Host Machine              Worker Node 1           Worker Node 2
@Controllers/             @Controllers/           @Controllers/
├── MyPlugin.dll          ├── MyPlugin.dll        ├── MyPlugin.dll
└── Variables.dll         └── Variables.dll       └── Variables.dll

2. Benchmark Execution

Each node runs your benchmark:

Node A runs RunBenchmark() → 1500 ops/sec
Node B runs RunBenchmark() → 800 ops/sec
Node C runs RunBenchmark() → 2200 ops/sec

3. Task Allocation

The host uses benchmarks + work estimates to allocate:

1000 tasks total
Node A (1500 ops/sec): 333 tasks
Node B (800 ops/sec): 178 tasks  
Node C (2200 ops/sec): 489 tasks

4. Distributed Execution

Tasks are serialized, sent to nodes, executed, results returned:

Host                           Nodes
  │                              │
  ├── Serialize Task 1 ────────► Node A: Execute, return result
  ├── Serialize Task 2 ────────► Node B: Execute, return result
  ├── Serialize Task 3 ────────► Node C: Execute, return result
  │                              │
  ◄── Collect results ───────────┘

5. Result Aggregation

Results stream back and are collected into the output collection.


From Smart TVs to Servers

Here's the payoff of all this work: extreme heterogeneity.

WitCloud and OmnibusCloud can include:

Device Type               Benchmark Score
─────────────────────────────────────────
Dedicated server          ~3000 ops/sec
Gaming PC                 ~1500 ops/sec
Office workstation        ~800 ops/sec
Laptop                    ~400 ops/sec
Smart TV                  ~50 ops/sec
Mobile device             ~30 ops/sec

A 100× performance spread!

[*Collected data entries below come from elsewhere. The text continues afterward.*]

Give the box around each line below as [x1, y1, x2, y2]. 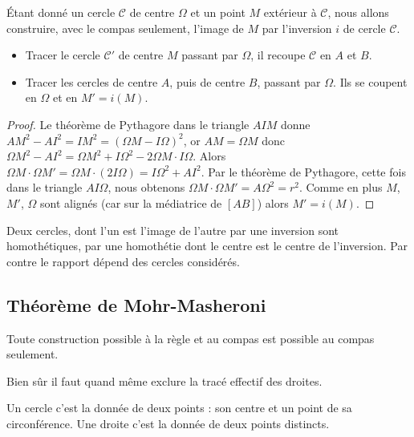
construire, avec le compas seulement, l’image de [6, 19, 244, 36]
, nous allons [327, 4, 389, 20]
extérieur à [263, 4, 317, 20]
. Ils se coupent [333, 73, 408, 90]
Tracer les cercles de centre [25, 73, 158, 90]
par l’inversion [262, 19, 332, 36]
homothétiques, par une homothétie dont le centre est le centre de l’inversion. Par [6, 237, 408, 254]
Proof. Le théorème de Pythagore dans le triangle [6, 115, 250, 132]
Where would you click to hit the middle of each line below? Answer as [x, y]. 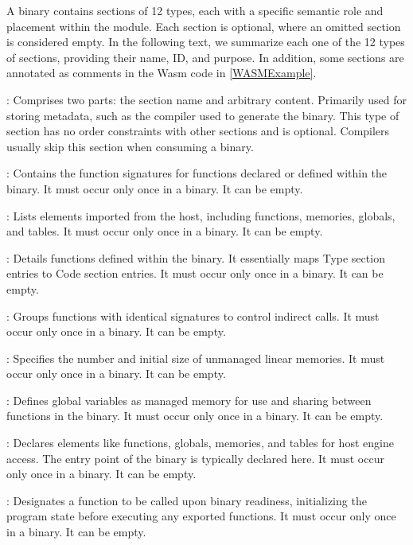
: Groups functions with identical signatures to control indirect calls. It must [193, 315]
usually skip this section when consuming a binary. [130, 146]
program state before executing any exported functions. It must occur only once [201, 516]
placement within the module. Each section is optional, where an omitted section [204, 26]
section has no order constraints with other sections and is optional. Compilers [198, 131]
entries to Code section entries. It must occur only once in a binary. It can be [195, 273]
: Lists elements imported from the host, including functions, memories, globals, [201, 215]
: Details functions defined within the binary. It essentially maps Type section [196, 257]
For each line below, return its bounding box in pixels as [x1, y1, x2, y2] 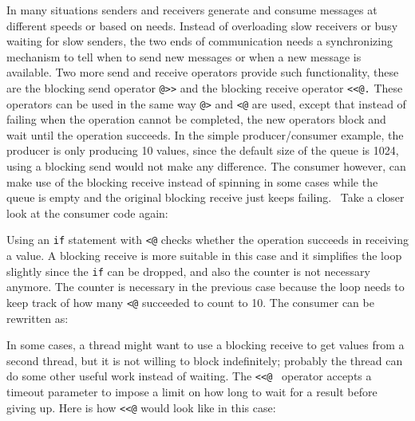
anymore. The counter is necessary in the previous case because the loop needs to [6, 278, 405, 295]
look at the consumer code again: [6, 204, 168, 221]
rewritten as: [6, 309, 69, 326]
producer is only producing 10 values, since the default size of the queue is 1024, [6, 142, 399, 159]
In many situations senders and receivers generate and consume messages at [6, 2, 377, 18]
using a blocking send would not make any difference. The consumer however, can [6, 158, 406, 175]
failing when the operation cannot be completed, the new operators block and [6, 111, 386, 128]
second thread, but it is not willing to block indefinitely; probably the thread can [6, 352, 403, 368]
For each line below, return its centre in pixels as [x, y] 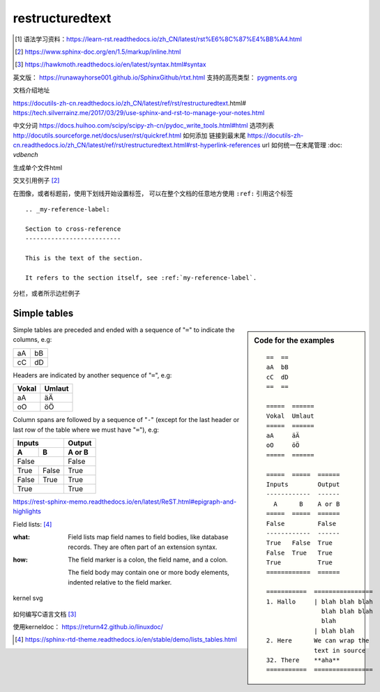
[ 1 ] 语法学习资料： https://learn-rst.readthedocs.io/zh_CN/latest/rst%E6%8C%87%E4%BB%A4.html [159, 39]
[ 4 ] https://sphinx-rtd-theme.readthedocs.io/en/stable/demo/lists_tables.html [126, 640]
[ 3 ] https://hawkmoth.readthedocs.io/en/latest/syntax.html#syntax [111, 65]
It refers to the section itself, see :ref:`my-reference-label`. [141, 278]
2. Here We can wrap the [318, 641]
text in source [340, 650]
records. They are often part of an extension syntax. [143, 547]
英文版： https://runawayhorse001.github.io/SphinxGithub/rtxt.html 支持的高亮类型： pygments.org [155, 77]

But with proper benchmarking:

  • The server gets 100× more tasks than the smart TV
  • The smart TV still contributes useful work
  • All devices finish at approximately the same time
  • No wasted capacity anywhere

This is why benchmarking isn't optional for distributed plugins—it's what makes heterogeneous computing possible.


Summary

To make your plugin distribution-ready:

Component What It Does
IWitBenchmarkAdapter Enables intelligent load balancing
RunBenchmark Measures node speed
EstimateWork Measures task complexity
WitActivityTransform Marks activities as distributable
Stateless adapters Ensures clean execution on any node
MemoryPack serialization Enables data transfer between nodes

The SDK lets you develop and test locally. Benchmarks and proper architecture ensure your plugin works at scale—whether that's a 10-node office cluster or a global OmnibusCloud mesh with everything from servers to smart TVs.